Clinical data of the studied cohort
A total of 444 COVID-19 unrelated patients (263 males and 181 females) admitted to the biggest hospitals in Sofia, Bulgaria, from October 2020 to April 2022, were included in the present study. They were divided into three qualitative phenotypic groups depending on the clinical severity: (1) patients with severe and critical course (181 cases; 41%); (2) individuals having moderate disease (129 cases; 29%); and (3) all cases who test positive for SARS-CoV-2 but who have some mild or no symptoms consistent with COVID-19 (134 cases; 30%) (Fig. 1). Phenotype definitions are described in Methods. The most frequent co-morbidities were malignant diseases, hypertension, cardiovascular disease, and diabetes mellitus (Table 1). Detailed clinical data of each patient are recorded in a local database and could be provided on request.

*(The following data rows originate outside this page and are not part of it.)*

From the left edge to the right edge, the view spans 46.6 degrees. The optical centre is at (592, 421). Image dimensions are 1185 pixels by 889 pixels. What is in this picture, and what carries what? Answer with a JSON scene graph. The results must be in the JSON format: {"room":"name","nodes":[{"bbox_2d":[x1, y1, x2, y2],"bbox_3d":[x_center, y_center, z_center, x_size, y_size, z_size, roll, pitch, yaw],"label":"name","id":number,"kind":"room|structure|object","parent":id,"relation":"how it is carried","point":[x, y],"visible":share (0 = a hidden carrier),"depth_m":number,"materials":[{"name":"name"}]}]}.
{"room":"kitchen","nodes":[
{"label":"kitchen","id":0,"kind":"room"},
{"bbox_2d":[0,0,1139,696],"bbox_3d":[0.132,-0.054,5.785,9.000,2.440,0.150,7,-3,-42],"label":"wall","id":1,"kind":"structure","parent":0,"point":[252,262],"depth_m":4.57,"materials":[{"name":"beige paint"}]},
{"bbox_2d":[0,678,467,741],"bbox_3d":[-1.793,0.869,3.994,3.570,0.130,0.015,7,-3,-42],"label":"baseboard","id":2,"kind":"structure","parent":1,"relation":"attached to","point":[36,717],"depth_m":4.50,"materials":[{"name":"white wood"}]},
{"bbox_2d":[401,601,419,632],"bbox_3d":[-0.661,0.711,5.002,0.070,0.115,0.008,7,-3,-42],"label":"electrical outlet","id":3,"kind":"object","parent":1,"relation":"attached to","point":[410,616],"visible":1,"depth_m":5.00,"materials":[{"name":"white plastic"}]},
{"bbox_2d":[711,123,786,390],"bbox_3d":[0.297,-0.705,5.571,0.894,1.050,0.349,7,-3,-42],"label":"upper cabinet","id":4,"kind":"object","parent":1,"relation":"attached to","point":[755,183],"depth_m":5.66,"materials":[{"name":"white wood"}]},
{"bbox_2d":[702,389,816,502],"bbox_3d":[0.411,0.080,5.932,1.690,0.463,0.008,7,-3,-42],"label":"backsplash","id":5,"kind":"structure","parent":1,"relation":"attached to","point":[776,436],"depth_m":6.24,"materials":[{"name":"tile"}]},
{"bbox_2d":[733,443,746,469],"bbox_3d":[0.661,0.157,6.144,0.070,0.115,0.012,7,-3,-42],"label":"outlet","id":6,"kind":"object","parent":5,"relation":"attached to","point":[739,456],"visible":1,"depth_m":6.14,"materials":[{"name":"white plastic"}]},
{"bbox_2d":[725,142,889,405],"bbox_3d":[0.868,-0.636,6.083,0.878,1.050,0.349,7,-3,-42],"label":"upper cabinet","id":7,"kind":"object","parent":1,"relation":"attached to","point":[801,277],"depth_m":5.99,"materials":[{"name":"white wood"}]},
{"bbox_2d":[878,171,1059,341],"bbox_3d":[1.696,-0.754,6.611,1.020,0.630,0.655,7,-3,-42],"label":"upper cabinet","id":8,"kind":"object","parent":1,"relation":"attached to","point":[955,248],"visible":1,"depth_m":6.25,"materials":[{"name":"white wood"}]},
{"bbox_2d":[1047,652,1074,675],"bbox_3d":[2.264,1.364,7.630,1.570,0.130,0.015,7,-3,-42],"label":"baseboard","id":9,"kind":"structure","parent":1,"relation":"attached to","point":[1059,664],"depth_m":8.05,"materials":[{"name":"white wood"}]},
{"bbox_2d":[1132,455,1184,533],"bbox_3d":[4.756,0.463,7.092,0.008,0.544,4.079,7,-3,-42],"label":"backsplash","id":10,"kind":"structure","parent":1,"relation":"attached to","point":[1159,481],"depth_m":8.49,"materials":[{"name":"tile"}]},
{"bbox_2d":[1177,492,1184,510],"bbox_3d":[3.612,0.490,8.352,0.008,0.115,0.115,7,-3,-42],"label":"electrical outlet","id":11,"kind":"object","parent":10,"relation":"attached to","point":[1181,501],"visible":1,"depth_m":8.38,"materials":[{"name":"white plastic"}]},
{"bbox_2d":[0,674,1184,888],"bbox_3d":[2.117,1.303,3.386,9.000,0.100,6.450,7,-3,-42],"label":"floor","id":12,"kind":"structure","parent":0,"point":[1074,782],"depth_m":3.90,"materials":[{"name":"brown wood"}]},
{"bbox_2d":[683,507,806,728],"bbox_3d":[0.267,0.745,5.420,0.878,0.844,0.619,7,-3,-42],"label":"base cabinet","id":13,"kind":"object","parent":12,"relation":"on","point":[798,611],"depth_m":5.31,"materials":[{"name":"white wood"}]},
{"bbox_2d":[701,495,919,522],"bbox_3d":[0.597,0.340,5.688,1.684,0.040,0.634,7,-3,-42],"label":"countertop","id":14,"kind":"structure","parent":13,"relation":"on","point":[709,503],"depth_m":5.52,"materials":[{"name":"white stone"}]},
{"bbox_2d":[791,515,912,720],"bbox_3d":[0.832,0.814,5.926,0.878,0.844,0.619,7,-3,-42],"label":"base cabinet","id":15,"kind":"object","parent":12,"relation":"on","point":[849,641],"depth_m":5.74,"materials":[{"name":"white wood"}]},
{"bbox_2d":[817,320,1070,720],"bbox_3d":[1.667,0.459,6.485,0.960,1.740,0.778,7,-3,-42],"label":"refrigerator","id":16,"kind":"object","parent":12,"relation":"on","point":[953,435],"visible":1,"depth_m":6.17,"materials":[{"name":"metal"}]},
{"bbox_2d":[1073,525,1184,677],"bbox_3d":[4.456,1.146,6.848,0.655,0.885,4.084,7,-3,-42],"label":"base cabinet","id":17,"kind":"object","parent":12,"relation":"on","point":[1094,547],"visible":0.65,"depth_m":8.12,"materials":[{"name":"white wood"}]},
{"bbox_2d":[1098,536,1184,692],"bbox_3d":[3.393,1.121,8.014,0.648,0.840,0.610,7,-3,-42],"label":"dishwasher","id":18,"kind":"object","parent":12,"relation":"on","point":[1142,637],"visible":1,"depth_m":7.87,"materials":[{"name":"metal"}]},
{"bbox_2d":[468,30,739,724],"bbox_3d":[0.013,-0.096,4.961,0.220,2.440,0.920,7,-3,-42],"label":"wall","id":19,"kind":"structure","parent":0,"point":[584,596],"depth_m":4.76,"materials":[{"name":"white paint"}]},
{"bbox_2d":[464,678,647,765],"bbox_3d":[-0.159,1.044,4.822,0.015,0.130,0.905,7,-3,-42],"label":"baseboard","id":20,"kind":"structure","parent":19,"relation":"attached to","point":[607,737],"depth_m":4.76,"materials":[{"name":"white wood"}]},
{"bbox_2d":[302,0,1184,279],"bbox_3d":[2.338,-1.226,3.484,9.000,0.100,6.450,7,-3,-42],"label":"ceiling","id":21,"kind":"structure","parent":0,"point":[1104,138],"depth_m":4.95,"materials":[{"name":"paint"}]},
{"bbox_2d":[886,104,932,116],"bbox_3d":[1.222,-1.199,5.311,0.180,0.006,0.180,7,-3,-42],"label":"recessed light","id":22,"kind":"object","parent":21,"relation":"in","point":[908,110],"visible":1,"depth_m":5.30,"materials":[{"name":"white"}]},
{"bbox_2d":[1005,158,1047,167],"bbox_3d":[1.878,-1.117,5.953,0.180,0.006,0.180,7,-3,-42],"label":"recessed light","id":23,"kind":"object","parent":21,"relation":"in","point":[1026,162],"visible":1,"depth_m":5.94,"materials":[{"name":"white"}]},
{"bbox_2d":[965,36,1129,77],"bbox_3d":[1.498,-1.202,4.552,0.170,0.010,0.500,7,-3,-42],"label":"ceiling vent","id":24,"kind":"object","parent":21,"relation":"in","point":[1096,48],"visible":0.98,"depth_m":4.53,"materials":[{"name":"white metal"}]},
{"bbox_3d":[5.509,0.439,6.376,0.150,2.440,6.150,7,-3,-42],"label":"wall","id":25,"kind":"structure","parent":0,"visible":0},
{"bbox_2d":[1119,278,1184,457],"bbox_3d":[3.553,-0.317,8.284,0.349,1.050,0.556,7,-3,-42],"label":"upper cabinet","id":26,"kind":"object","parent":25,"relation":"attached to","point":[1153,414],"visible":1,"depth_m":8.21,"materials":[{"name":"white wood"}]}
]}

Analysis of the infected patients showed that the sex is significantly associated with the disease severity. Males are more likely to develop severe or critical disease than females. Relative risk for severe disease in males is 1.32 and OR = 1.59 (p = 0.024, 95% CI-1, 07 − 2,35). Within the infected subjects, patients with severe infections and those who died were significantly older than the remaining clinical groups (asymptomatic/mild infection and moderate infection) (p = 0.002). Correlation analysis also showed significantly association between age and disease severity (Spearman correlation coefficient – 0.193 with two tailed p = 4.06x10− 5).
Recurrent genetic variants
An expected observation of our study was the high prevalence of subjects carrying three rare variants in the primary structural component of airways mucus gene, MUC5AC. These include c.1993A > G (rs36195734, MAF 0.02%) found in 302 subjects (68% in total; 28% severely ill), c.2018C > G (rs200292517, MAF 0.001%) identified in 281 (63% in total; 25% severely ill), and c.1974C > A (rs74811639, MAF 0.09%) which was detected in 147 (33% in total; 13% severely ill) patients.
Identification of pathogenic variants in COVID-19 patients
Given multiple previous reports related to the impact of pathogenic genetic variants on the severity and outcome of COVID-1930, we set off to test such effect using our cohort of 444 patients with varying degree of severity of the disease and clinical outcomes.
Using WES data, we focused on genes that have been involved in viral infection sensitivity, host immune response, genes related to coagulation, genes related to cardiovascular function, and genes that were previously shown to be associated with COVID-19 outcomes. Finally, we collected available information in a specific panel of 1172 genes (Suppl. Table S1). After applying filter steps described above, 9,237 rare variants remained in the gene panel for 444 patients; the mean number of variants per person was 20.8. A total of 519 (out of 9,237) were variants classified as either pathogenic or likely pathogenic, located in 244 different genes. These variants were observed in a total of 296 patients (Suppl. Table S2).
Unique variants
Our dataset of rare genetic variants found in patients with different COVID-19 outcomes was analyzed for alterations with unique combination of position and allele. The number of these variants was 5,854 and they were located in 1083 different genes. They were detected in 439 patients, each carrying between 8 and 26 variants. Distribution of variants by type, MAF and functional consequences is shown in Fig. 2. Missense variants predominated among variants with other functional consequences (87%), synonymous changes counted 5.4%, and only 2.8% were represented by frameshift and splicing variants; (Fig. 2a). Ultra rare variants with MAF < 0.01% were the most numerous (Fig. 2b).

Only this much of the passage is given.